### What the exercise asks
Pictures stay out, but every line of the data is copied exactly.
• • • • • • •
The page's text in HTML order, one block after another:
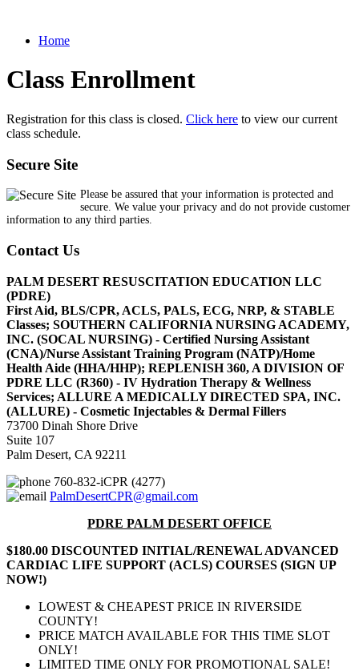
Home
Class Enrollment
Registration for this class is closed. Click here to view our current
class schedule.
Secure Site
Please be assured that your information is protected and
secure. We value your privacy and do not provide customer
information to any third parties.
Contact Us
PALM DESERT RESUSCITATION EDUCATION LLC
(PDRE)
First Aid, BLS/CPR, ACLS, PALS, ECG, NRP, & STABLE
Classes; SOUTHERN CALIFORNIA NURSING ACADEMY,
INC. (SOCAL NURSING) - Certified Nursing Assistant
(CNA)/Nurse Assistant Training Program (NATP)/Home
Health Aide (HHA/HHP); REPLENISH 360, A DIVISION OF
PDRE LLC (R360) - IV Hydration Therapy & Wellness
Services; ALLURE A MEDICALLY DIRECTED SPA, INC.
(ALLURE) - Cosmetic Injectables & Dermal Fillers
73700 Dinah Shore Drive
Suite 107
Palm Desert, CA 92211
760-832-iCPR (4277)
PalmDesertCPR@gmail.com
PDRE PALM DESERT OFFICE
$180.00 DISCOUNTED INITIAL/RENEWAL ADVANCED
CARDIAC LIFE SUPPORT (ACLS) COURSES (SIGN UP
NOW!)
LOWEST & CHEAPEST PRICE IN RIVERSIDE
COUNTY!
PRICE MATCH AVAILABLE FOR THIS TIME SLOT
ONLY!
LIMITED TIME ONLY FOR PROMOTIONAL SALE!
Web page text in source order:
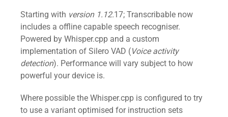
Starting with version 1.12.17; Transcribable now
includes a offline capable speech recogniser.
Powered by Whisper.cpp and a custom
implementation of Silero VAD (Voice activity
detection). Performance will vary subject to how
powerful your device is.
Where possible the Whisper.cpp is configured to try
to use a variant optimised for instruction sets
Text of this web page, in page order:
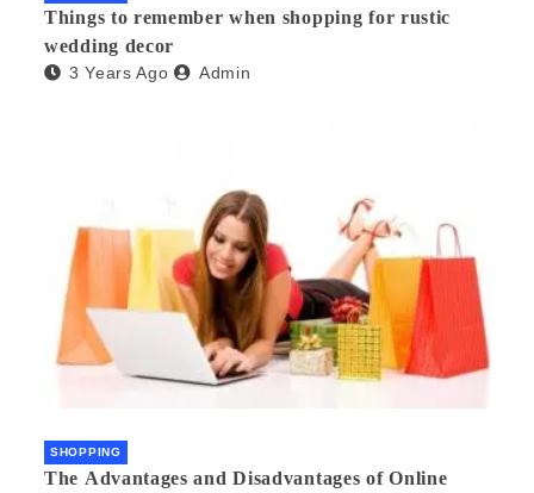
Things to remember when shopping for rustic
wedding decor
3 Years Ago Admin
SHOPPING
The Advantages and Disadvantages of Online
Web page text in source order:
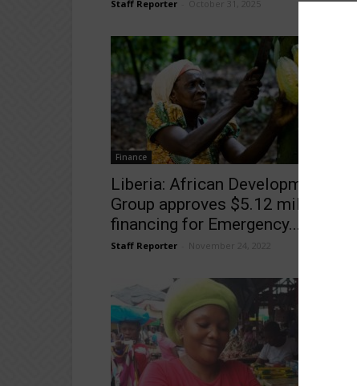
Staff Reporter October 31, 2025
Finance
Liberia: African Development Bank
Group approves $5.12 million
financing for Emergency...
Staff Reporter November 24, 2022
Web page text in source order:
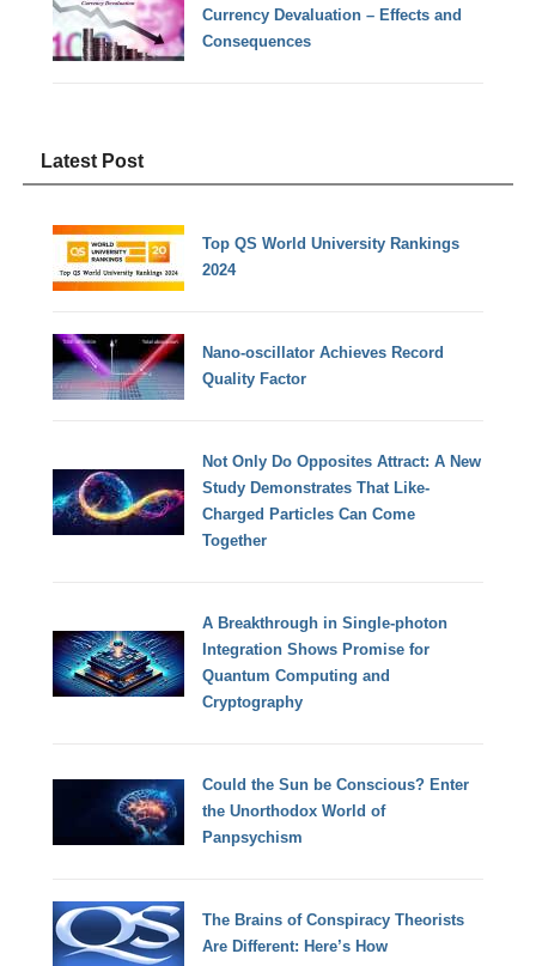
Currency Devaluation – Effects and
Consequences
Latest Post
Top QS World University Rankings
2024
Nano-oscillator Achieves Record
Quality Factor
Not Only Do Opposites Attract: A New
Study Demonstrates That Like-
Charged Particles Can Come
Together
A Breakthrough in Single-photon
Integration Shows Promise for
Quantum Computing and
Cryptography
Could the Sun be Conscious? Enter
the Unorthodox World of
Panpsychism
The Brains of Conspiracy Theorists
Are Different: Here’s How
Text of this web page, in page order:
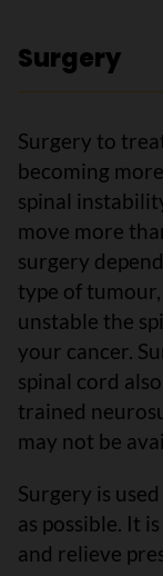
Surgery
Surgery to
becoming
spinal
move more
surgery
type of
unstable the
your cancer.
spinal cord
trained
may not be
Surgery is
as possible. It
and relieve
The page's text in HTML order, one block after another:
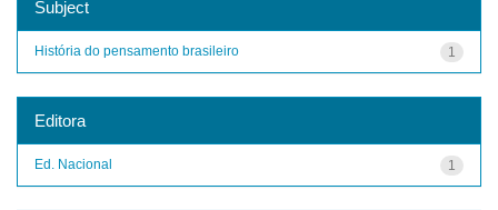
Subject
1
História do pensamento brasileiro
Editora
1
Ed. Nacional
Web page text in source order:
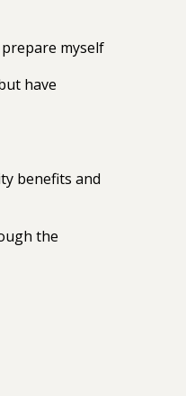
myself
have
benefits and
the
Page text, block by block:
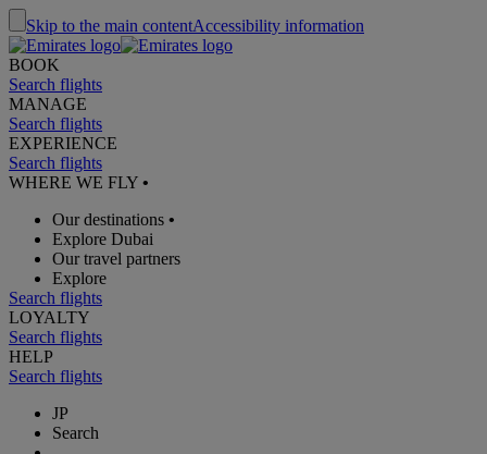
Skip to the main contentAccessibility information
BOOK
Search flights
MANAGE
Search flights
EXPERIENCE
Search flights
WHERE WE FLY •
Our destinations •
Explore Dubai
Our travel partners
Explore
Search flights
LOYALTY
Search flights
HELP
Search flights
JP
Search
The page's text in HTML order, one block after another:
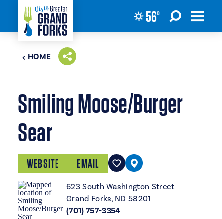
Skip to content 56°
HOME
Smiling Moose/Burger
Sear
WEBSITE EMAIL
623 South Washington Street
Grand Forks, ND 58201
(701) 757-3354
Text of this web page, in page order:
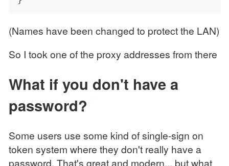
(Names have been changed to protect the LAN)
So I took one of the proxy addresses from there
What if you don't have a
password?
Some users use some kind of single-sign on
token system where they don't really have a
password. That's great and modern... but what
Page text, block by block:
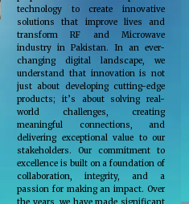
technology to create innovative
solutions that improve lives and
transform RF and Microwave
industry in Pakistan. In an ever-
changing digital landscape, we
understand that innovation is not
just about developing cutting-edge
products; it’s about solving real-
world challenges, creating
meaningful connections, and
delivering exceptional value to our
stakeholders. Our commitment to
excellence is built on a foundation of
collaboration, integrity, and a
passion for making an impact. Over
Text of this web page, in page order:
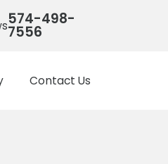
574-498-
7556
Contact Us
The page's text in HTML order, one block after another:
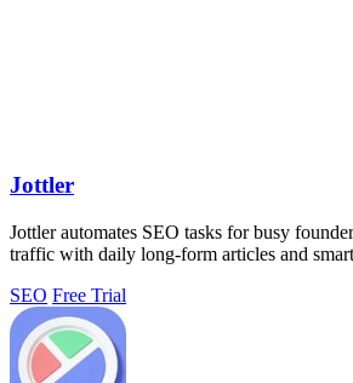
Jottler
Jottler automates SEO tasks for busy
traffic with daily long-form articles and
SEO Free Trial
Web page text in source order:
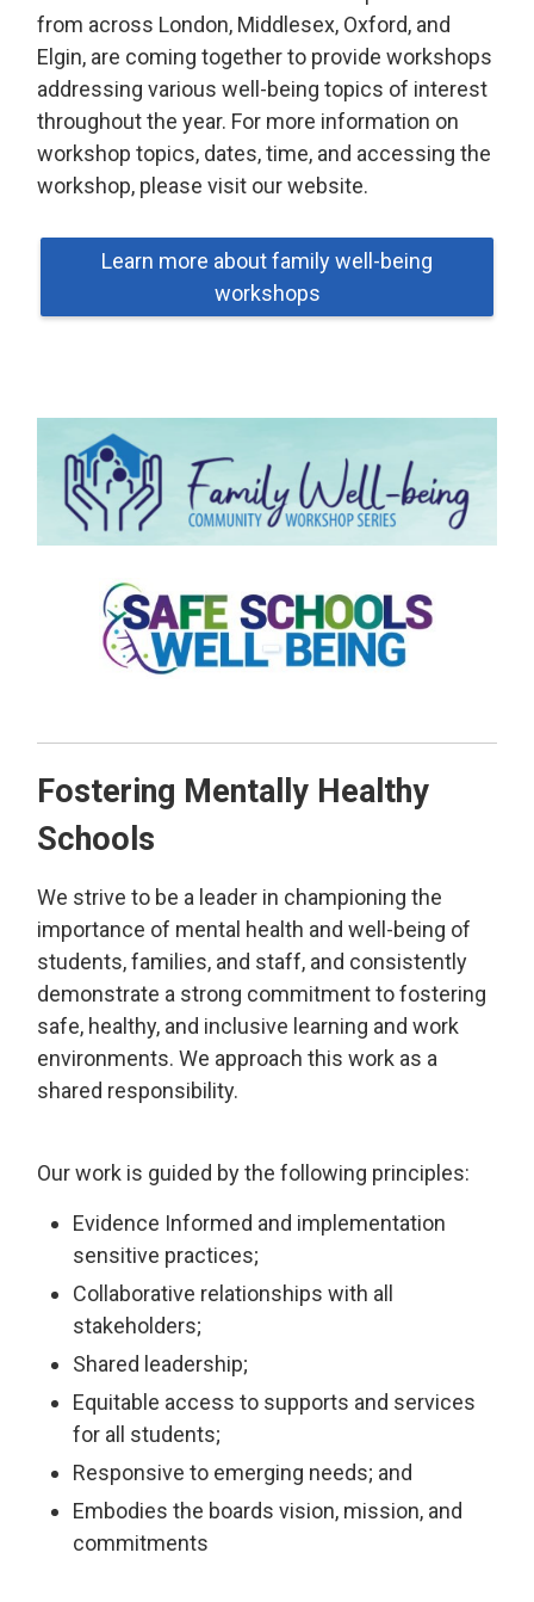
from across London, Middlesex, Oxford, and
Elgin, are coming together to provide workshops
addressing various well-being topics of interest
throughout the year. For more information on
workshop topics, dates, time, and accessing the
workshop, please visit our website.
Learn more about family well-being
workshops
Fostering Mentally Healthy
Schools
We strive to be a leader in championing the
importance of mental health and well-being of
students, families, and staff, and consistently
demonstrate a strong commitment to fostering
safe, healthy, and inclusive learning and work
environments. We approach this work as a
shared responsibility.
Our work is guided by the following principles:
Evidence Informed and implementation
sensitive practices;
Collaborative relationships with all
stakeholders;
Shared leadership;
Equitable access to supports and services
for all students;
Responsive to emerging needs; and
Embodies the boards vision, mission, and
commitments
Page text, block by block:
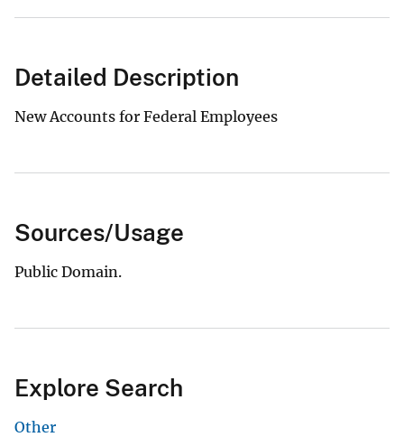
Detailed Description
New Accounts for Federal Employees
Sources/Usage
Public Domain.
Explore Search
Other
• • • • • • •
### Answer for the task
The page's text in HTML order, one block after another:
Home
Class Enrollment
Registration for this class is closed. Click here to view our current
class schedule.
Secure Site
Please be assured that your information is protected and
secure. We value your privacy and do not provide customer
information to any third parties.
Contact Us
PALM DESERT RESUSCITATION EDUCATION LLC
(PDRE)
First Aid, BLS/CPR, ACLS, PALS, ECG, NRP, & STABLE
Classes; SOUTHERN CALIFORNIA NURSING ACADEMY,
INC. (SOCAL NURSING) - Certified Nursing Assistant
(CNA)/Nurse Assistant Training Program (NATP)/Home
Health Aide (HHA/HHP); REPLENISH 360, A DIVISION OF
PDRE LLC (R360) - IV Hydration Therapy & Wellness
Services; ALLURE A MEDICALLY DIRECTED SPA, INC.
(ALLURE) - Cosmetic Injectables & Dermal Fillers
73700 Dinah Shore Drive
Suite 107
Palm Desert, CA 92211
760-832-iCPR (4277)
PalmDesertCPR@gmail.com
PDRE PALM DESERT OFFICE
$180.00 DISCOUNTED INITIAL/RENEWAL ADVANCED
CARDIAC LIFE SUPPORT (ACLS) COURSES (SIGN UP
NOW!)
LOWEST & CHEAPEST PRICE IN RIVERSIDE
COUNTY!
PRICE MATCH AVAILABLE FOR THIS TIME SLOT
ONLY!
LIMITED TIME ONLY FOR PROMOTIONAL SALE!
Web page text in source order:
Starting with version 1.12.17; Transcribable now
includes a offline capable speech recogniser.
Powered by Whisper.cpp and a custom
implementation of Silero VAD (Voice activity
detection). Performance will vary subject to how
powerful your device is.
Where possible the Whisper.cpp is configured to try
to use a variant optimised for instruction sets
Text of this web page, in page order:
Things to remember when shopping for rustic
wedding decor
3 Years Ago Admin
SHOPPING
The Advantages and Disadvantages of Online
Web page text in source order:
Staff Reporter October 31, 2025
Finance
Liberia: African Development Bank
Group approves $5.12 million
financing for Emergency...
Staff Reporter November 24, 2022
Web page text in source order:
Currency Devaluation – Effects and
Consequences
Latest Post
Top QS World University Rankings
2024
Nano-oscillator Achieves Record
Quality Factor
Not Only Do Opposites Attract: A New
Study Demonstrates That Like-
Charged Particles Can Come
Together
A Breakthrough in Single-photon
Integration Shows Promise for
Quantum Computing and
Cryptography
Could the Sun be Conscious? Enter
the Unorthodox World of
Panpsychism
The Brains of Conspiracy Theorists
Are Different: Here’s How
Text of this web page, in page order:
Surgery
Surgery to
becoming
spinal
move more
surgery
type of
unstable the
your cancer.
spinal cord
trained
may not be
Surgery is
as possible. It
and relieve
The page's text in HTML order, one block after another:
Subject
1
História do pensamento brasileiro
Editora
1
Ed. Nacional
Web page text in source order:
myself
have
benefits and
the
Page text, block by block:
Skip to the main contentAccessibility information
BOOK
Search flights
MANAGE
Search flights
EXPERIENCE
Search flights
WHERE WE FLY •
Our destinations •
Explore Dubai
Our travel partners
Explore
Search flights
LOYALTY
Search flights
HELP
Search flights
JP
Search
The page's text in HTML order, one block after another:
Skip to content 56°
HOME
Smiling Moose/Burger
Sear
WEBSITE EMAIL
623 South Washington Street
Grand Forks, ND 58201
(701) 757-3354
Text of this web page, in page order:
(Names have been changed to protect the LAN)
So I took one of the proxy addresses from there
What if you don't have a
password?
Some users use some kind of single-sign on
token system where they don't really have a
password. That's great and modern... but what
Page text, block by block:
technology to create innovative
solutions that improve lives and
transform RF and Microwave
industry in Pakistan. In an ever-
changing digital landscape, we
understand that innovation is not
just about developing cutting-edge
products; it’s about solving real-
world challenges, creating
meaningful connections, and
delivering exceptional value to our
stakeholders. Our commitment to
excellence is built on a foundation of
collaboration, integrity, and a
passion for making an impact. Over
Text of this web page, in page order:
574-498-
7556
Contact Us
The page's text in HTML order, one block after another:
Jottler
Jottler automates SEO tasks for busy
traffic with daily long-form articles and
SEO Free Trial
Web page text in source order:
from across London, Middlesex, Oxford, and
Elgin, are coming together to provide workshops
addressing various well-being topics of interest
throughout the year. For more information on
workshop topics, dates, time, and accessing the
workshop, please visit our website.
Learn more about family well-being
workshops
Fostering Mentally Healthy
Schools
We strive to be a leader in championing the
importance of mental health and well-being of
students, families, and staff, and consistently
demonstrate a strong commitment to fostering
safe, healthy, and inclusive learning and work
environments. We approach this work as a
shared responsibility.
Our work is guided by the following principles:
Evidence Informed and implementation
sensitive practices;
Collaborative relationships with all
stakeholders;
Shared leadership;
Equitable access to supports and services
for all students;
Responsive to emerging needs; and
Embodies the boards vision, mission, and
commitments
Page text, block by block:
Detailed Description
New Accounts for Federal Employees
Sources/Usage
Public Domain.
Explore Search
Other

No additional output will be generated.